## Exercise brief
Your response should consist of the full data, set down exactly.

Saved entries:
══════
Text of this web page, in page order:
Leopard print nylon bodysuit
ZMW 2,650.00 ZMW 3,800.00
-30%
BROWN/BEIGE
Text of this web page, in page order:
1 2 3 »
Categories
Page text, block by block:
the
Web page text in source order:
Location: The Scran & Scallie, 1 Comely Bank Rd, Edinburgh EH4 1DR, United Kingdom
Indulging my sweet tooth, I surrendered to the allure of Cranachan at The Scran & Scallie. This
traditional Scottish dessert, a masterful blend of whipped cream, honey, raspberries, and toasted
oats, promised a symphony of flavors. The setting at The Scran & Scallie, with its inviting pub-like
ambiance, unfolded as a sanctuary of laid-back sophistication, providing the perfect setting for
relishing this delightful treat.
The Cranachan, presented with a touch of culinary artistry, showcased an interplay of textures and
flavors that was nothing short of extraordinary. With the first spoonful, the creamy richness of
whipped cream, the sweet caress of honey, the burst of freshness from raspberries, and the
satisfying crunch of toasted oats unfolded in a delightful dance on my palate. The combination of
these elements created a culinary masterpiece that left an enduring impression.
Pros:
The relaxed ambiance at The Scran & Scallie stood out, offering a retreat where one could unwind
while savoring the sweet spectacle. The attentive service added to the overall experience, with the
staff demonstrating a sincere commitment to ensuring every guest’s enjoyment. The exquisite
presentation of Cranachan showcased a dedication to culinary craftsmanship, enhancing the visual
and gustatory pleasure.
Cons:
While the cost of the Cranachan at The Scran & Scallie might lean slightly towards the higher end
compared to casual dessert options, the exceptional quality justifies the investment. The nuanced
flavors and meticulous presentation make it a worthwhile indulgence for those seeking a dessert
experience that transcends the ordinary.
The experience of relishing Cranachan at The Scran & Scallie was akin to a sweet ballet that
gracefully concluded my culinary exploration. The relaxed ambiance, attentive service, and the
══════
## Task result
Text of this web page, in page order:
Leopard print nylon bodysuit
ZMW 2,650.00 ZMW 3,800.00
-30%
BROWN/BEIGE
Text of this web page, in page order:
1 2 3 »
Categories
Page text, block by block:
the
Web page text in source order:
Location: The Scran & Scallie, 1 Comely Bank Rd, Edinburgh EH4 1DR, United Kingdom
Indulging my sweet tooth, I surrendered to the allure of Cranachan at The Scran & Scallie. This
traditional Scottish dessert, a masterful blend of whipped cream, honey, raspberries, and toasted
oats, promised a symphony of flavors. The setting at The Scran & Scallie, with its inviting pub-like
ambiance, unfolded as a sanctuary of laid-back sophistication, providing the perfect setting for
relishing this delightful treat.
The Cranachan, presented with a touch of culinary artistry, showcased an interplay of textures and
flavors that was nothing short of extraordinary. With the first spoonful, the creamy richness of
whipped cream, the sweet caress of honey, the burst of freshness from raspberries, and the
satisfying crunch of toasted oats unfolded in a delightful dance on my palate. The combination of
these elements created a culinary masterpiece that left an enduring impression.
Pros:
The relaxed ambiance at The Scran & Scallie stood out, offering a retreat where one could unwind
while savoring the sweet spectacle. The attentive service added to the overall experience, with the
staff demonstrating a sincere commitment to ensuring every guest’s enjoyment. The exquisite
presentation of Cranachan showcased a dedication to culinary craftsmanship, enhancing the visual
and gustatory pleasure.
Cons:
While the cost of the Cranachan at The Scran & Scallie might lean slightly towards the higher end
compared to casual dessert options, the exceptional quality justifies the investment. The nuanced
flavors and meticulous presentation make it a worthwhile indulgence for those seeking a dessert
experience that transcends the ordinary.
The experience of relishing Cranachan at The Scran & Scallie was akin to a sweet ballet that
gracefully concluded my culinary exploration. The relaxed ambiance, attentive service, and the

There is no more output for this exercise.